Archangel's Sun (Guild Hunter #13)(76)



“I’ve dispatched scouts.” His second’s voice was grim, the pale green of his eyes on the carnage. “Did you notice how fresh these ones were?” When Tzadiq, his shoulders broad and his body as big as Titus’s, landed beside the pile, Titus followed suit. “Look at their bodies, the lack of rot.”

Tzadiq was right; beneath the greenish tinge that began at the moment of transition, these reborn boasted pink and brown and black hues of flesh ordinary among living people. Some of their wounds bled as much red as green-black.

He and his squadrons could keep killing wave after wave of reborn but if the creatures were multiplying this rapidly, he’d lose half the people in his territory before they were done. Yet what other way was there?

“How are we on overall troop numbers?”

“We haven’t taken any losses today, but our people are exhausted.” Tzadiq’s tone was brutally honest. “We’re going to start making more and more mistakes in the coming days.”

Titus had known that, but it was still hard to hear it laid out so clearly. As he considered all possible options on how to rest his troops, his eye fell on the crossbow bolt embedded in the eye of a reborn creature, the reborn’s head long separated from its body. On the shaft of the bolt was a symbol—a small gold G in a circle.

“How bad is the Guild’s situation?” The African complement of the Hunters Guild, those mortals born—or trained—to hunt rogue vampires, had sided with Titus and fought with his army.
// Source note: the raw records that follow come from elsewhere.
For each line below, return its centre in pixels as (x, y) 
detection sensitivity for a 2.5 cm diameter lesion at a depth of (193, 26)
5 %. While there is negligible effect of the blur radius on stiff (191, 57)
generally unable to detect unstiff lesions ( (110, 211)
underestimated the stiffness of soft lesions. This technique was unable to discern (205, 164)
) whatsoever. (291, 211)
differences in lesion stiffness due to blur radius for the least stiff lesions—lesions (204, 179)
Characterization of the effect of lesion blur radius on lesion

As a result, they’d also taken heavy losses.

“Not as bad as we first expected.” Dirt streaked Tzadiq’s pale skin and clean-shaven head, but it wasn’t as bad as it could’ve been—at least he’d mostly escaped being covered with reborn fluids. “They’re at seventy percent capacity, and of those, twenty percent are badly wounded and still recovering.”
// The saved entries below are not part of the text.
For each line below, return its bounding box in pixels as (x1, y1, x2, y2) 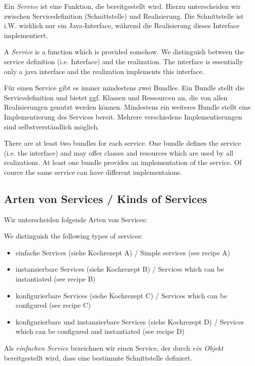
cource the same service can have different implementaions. (4, 166, 182, 177)
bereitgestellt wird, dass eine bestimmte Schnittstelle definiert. (4, 352, 192, 363)
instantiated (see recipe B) (15, 274, 96, 284)
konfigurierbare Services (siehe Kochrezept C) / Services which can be (15, 290, 227, 300)
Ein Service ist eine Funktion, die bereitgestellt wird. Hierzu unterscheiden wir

That meant that—aside from a small number running things at the top—fifty percent of the Guild was currently fighting the reborn on the ground while Titus’s angels fought from the air. It struck him that the hunters, all of whom were trained in tracking techniques and used to working alone, were a resource he could use far more wisely.
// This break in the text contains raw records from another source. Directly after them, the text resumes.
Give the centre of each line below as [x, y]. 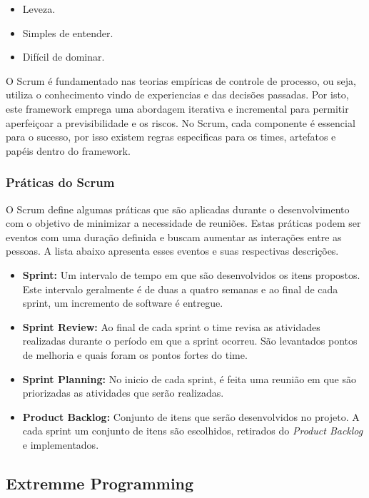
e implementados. [61, 444]
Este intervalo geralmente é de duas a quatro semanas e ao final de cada [180, 289]
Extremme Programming [100, 483]
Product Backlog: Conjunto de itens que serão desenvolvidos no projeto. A [191, 416]
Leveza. [39, 9]
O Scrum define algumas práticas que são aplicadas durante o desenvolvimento [178, 209]
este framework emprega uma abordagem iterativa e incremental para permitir [177, 108]
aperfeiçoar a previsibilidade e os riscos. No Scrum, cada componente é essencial [181, 122]

“Clean up here,” he told his second, for the majority of reborn had scuttled into their holes under the bright light of day. “I need to speak to Njal.”

“He’s at Guild HQ today,” Tzadiq said.

“One day, you’ll have to tell me how you know everything that happens in Narja.”

“Tentacles, sire.” Dry words, his expression without apparent humor. “I have tentacles in every nook and cranny and blood den.”

Titus slapped his second on the shoulder—Tzadiq was one of the few people who could not only take his full strength, but who could give it back in equal measure. There was a reason they’d been sparring partners for centuries. “Your archangel thanks you for your diligence.”

That was when Tzadiq’s face cracked a smile and so did Titus’s. Because before sire and second, they were friends and had been for over a millennium and a half. Titus had known Tzadiq before his second met Tanae, before the two had a son. Titus didn’t understand the relationship Tzadiq and Tanae had with each other, and with their warrior offspring, but as his second and his troop trainer, they were faultless in their dedication.

Leaving Tzadiq to his task, Titus made his way to Guild HQ, which was near the edge of Narja, and thus closer to him at this moment than his own citadel. Situated in an old stone fortress, it had a flat roof that allowed for an easy landing. The head of the Guild, the tight black curls of his hair buzzed close to his skull and his beard equally neat and precise, was there waiting to meet him, some scout having no doubt sighted his approach and guessed his destination.

“Archangel Titus.” He bowed, a tall and slender man dressed in worn brown fighting leathers with a sword strapped to one thigh and a heavy knife on the other—but despite the bow, there was no sense of obsequiousness to him.

The bow Njal used was one Titus might receive from one of his generals.

Some might say the mortal was being presumptuous in acting as if he had so high a status, but hunters chose strong people for their leaders, and Titus appreciated them for it. He could speak to Njal as a warrior and know his bluntness would be reciprocated.

“Is there a problem?” the other man asked after rising from his bow, the golden brown of his eyes piercing against the blue-black hue of his skin.

“No.” Titus laid out what he wished for the hunters to do. “Your hunters are an asset I wouldn’t lose. Tell me if this is a risk too great.”

“You don’t want them to attack the reborn, just to track and pinpoint nests so that angels can strike from the air to eliminate entire nests in one blow?”

Titus nodded. “Should they come across lone reborn, they can feel free to eliminate the reborn—as long as such contact doesn’t present a danger to their own lives. At present, I’m less in need of ground fighters, and more in need of information.” Not many archangels would speak to a Guild Hunter with such openness, but Njal had fought beside Titus on the battlefield, resolute and tireless.

Titus knew that despite his attempts to stay distant from mortal friendships, Njal was a man he’d miss when the hunter passed from this world. “I need to use my resources more strategically.” Else, the reborn would keep feeding on the people of his land, decimating it.